WORK REQUIRED: If a line in the records below contains "Array", copy that line.

DATA LISTING:
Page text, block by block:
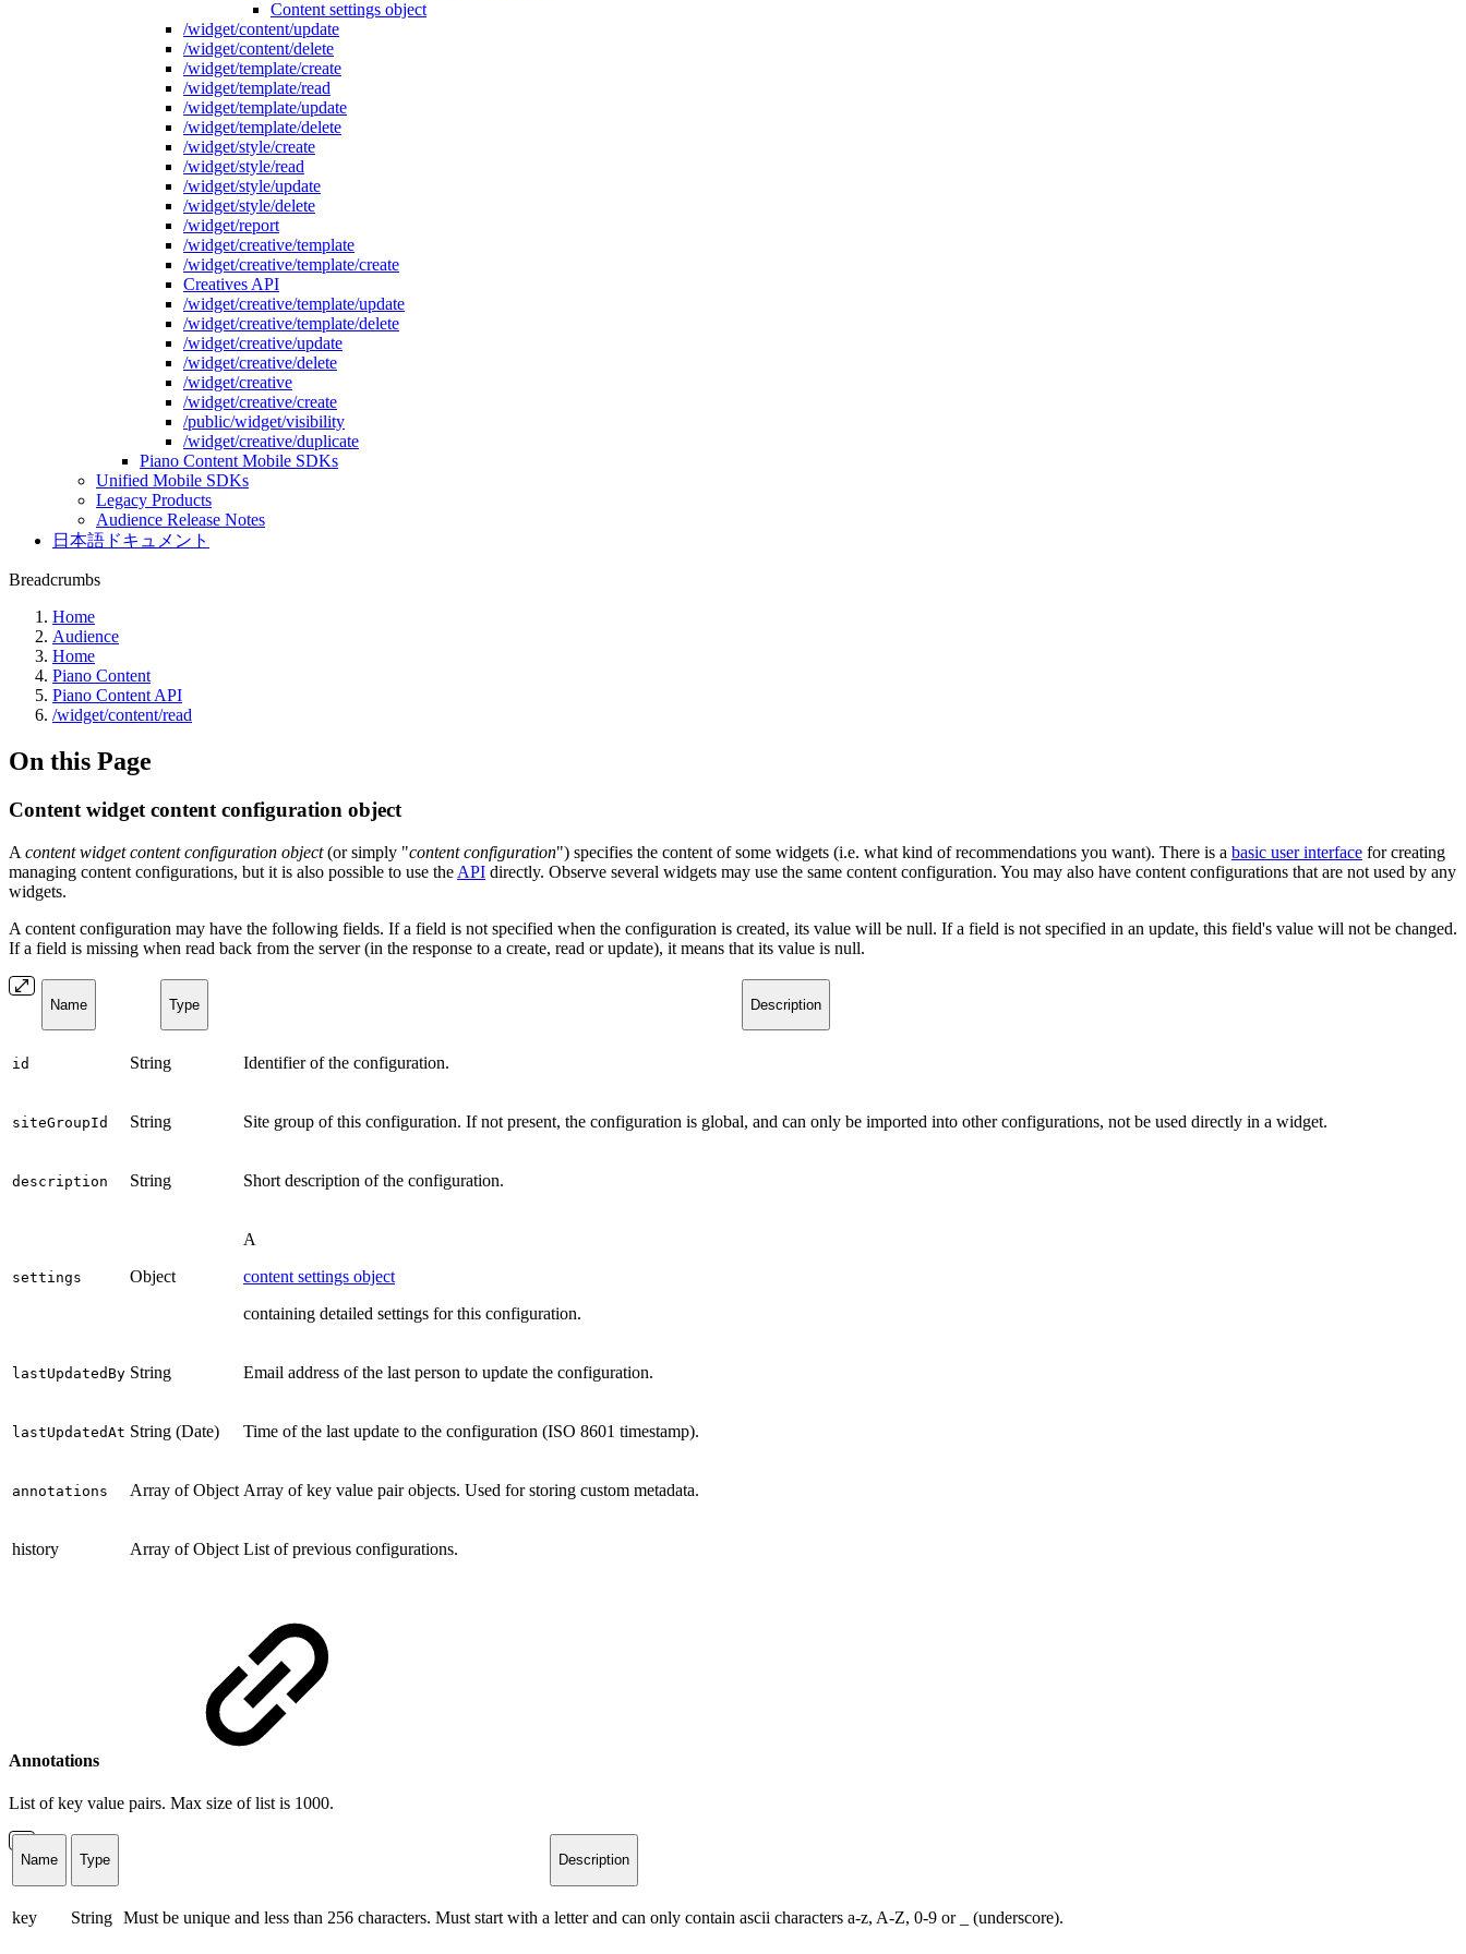
Content settings object
/widget/content/update
/widget/content/delete
/widget/template/create
/widget/template/read
/widget/template/update
/widget/template/delete
/widget/style/create
/widget/style/read
/widget/style/update
/widget/style/delete
/widget/report
/widget/creative/template
/widget/creative/template/create
Creatives API
/widget/creative/template/update
/widget/creative/template/delete
/widget/creative/update
/widget/creative/delete
/widget/creative
/widget/creative/create
/public/widget/visibility
/widget/creative/duplicate
Piano Content Mobile SDKs
Unified Mobile SDKs
Legacy Products
Audience Release Notes
日本語ドキュメント
Breadcrumbs
Home
Audience
Home
Piano Content
Piano Content API
/widget/content/read
On this Page
Content widget content configuration object
A content widget content configuration object(or simply "content configuration") specifies the content of some widgets (i.e. what kind of recommendations you want). There is a basic user interface for creating
managing content configurations, but it is also possible to use the API directly. Observe several widgets may use the same content configuration. You may also have content configurations that are not used by any
widgets.
A content configuration may have the following fields. If a field is not specified when the configuration is created, its value will be null. If a field is not specified in an update, this field's value will not be changed.
If a field is missing when read back from the server (in the response to a create, read or update), it means that its value is null.
Name Type Description
id String Identifier of the configuration.
siteGroupId String Site group of this configuration. If not present, the configuration is global, and can only be imported into other configurations, not be used directly in a widget.
description String Short description of the configuration.
settings Object
A
content settings object
containing detailed settings for this configuration.
lastUpdatedBy String Email address of the last person to update the configuration.
lastUpdatedAt String (Date) Time of the last update to the configuration (ISO 8601 timestamp).
annotations Array of Object Array of key value pair objects. Used for storing custom metadata.
history Array of Object List of previous configurations.
Annotations
List of key value pairs. Max size of list is 1000.
Name Type Description
key String Must be unique and less than 256 characters. Must start with a letter and can only contain ascii characters a-z, A-Z, 0-9 or _ (underscore).

SOLUTION:
annotations Array of Object Array of key value pair objects. Used for storing custom metadata.
history Array of Object List of previous configurations.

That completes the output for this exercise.